Title: The use of intuition in homeopathic clinical decision making: An interpretative phenomenological study
Authors: Brien, S
Dibb, B
Burch, A
Publication Date: 2011
Publisher: Hindawi Publishing Corporation
Citation: Evidence-Based Complementary and Alternative Medicine 2011 (2011), 2011
Abstract: While intuition plays a role in clinical decision making within conventional medicine, little is understood about its use in complementary and alternative medicine (CAM). The aim of this qualitative study was to investigate intuition from the perspective of homeopathic practitioners; its' manifestation, how it was recognized, its origins and when it was used within daily clinical practice. Semi-structured interviews were carried out with clinically experienced non-National Health Service (NHS) UK homeopathic practitioners.
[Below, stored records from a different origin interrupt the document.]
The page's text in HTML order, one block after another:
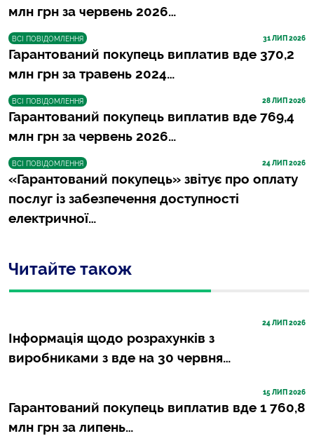
млн грн за червень 2026…
ВСІ ПОВІДОМЛЕННЯ 31 ЛИП 2026
Гарантований покупець виплатив вде 370,2
млн грн за травень 2024…
ВСІ ПОВІДОМЛЕННЯ 28 ЛИП 2026
Гарантований покупець виплатив вде 769,4
млн грн за червень 2026…
ВСІ ПОВІДОМЛЕННЯ 24 ЛИП 2026
«Гарантований покупець» звітує про оплату
послуг із забезпечення доступності
електричної…
Читайте також
24 ЛИП 2026
Інформація щодо розрахунків з
виробниками з вде на 30 червня…
15 ЛИП 2026
Гарантований покупець виплатив вде 1 760,8
млн грн за липень…

Interpretative phenomenological analysis was used to analyze the data. Homeopaths reported many similarities with conventional medical practitioner regarding the nature, perceived origin and manifestation of their intuitions in clinical practice. Intuition was used in two key aspects of the consultation: (i) to enhance the practitioner-patient relationship, these were generally trusted; and (ii) intuitions relating to the prescribing decision. Homeopaths were cautious about these latter intuitions, testing any intuitive thoughts through deductive reasoning before accepting them. Their reluctance is not surprising given the consequences for patient care, but we propose this also reflects homeopaths' sensitivity to the academic and medical mistrust of both homeopathy and intuition. This study is the first to explore the use of intuition in decision making in any form of complementary medicine. The similarities with conventional practitioners may provide confidence in validating intuition as a legitimate part of the decision making process for these specific practitioners. Further work is needed to elucidate if these findings reflect intuitive use in clinical practice of other CAM practitioners in both private and NHS (i.e. time limited) settings.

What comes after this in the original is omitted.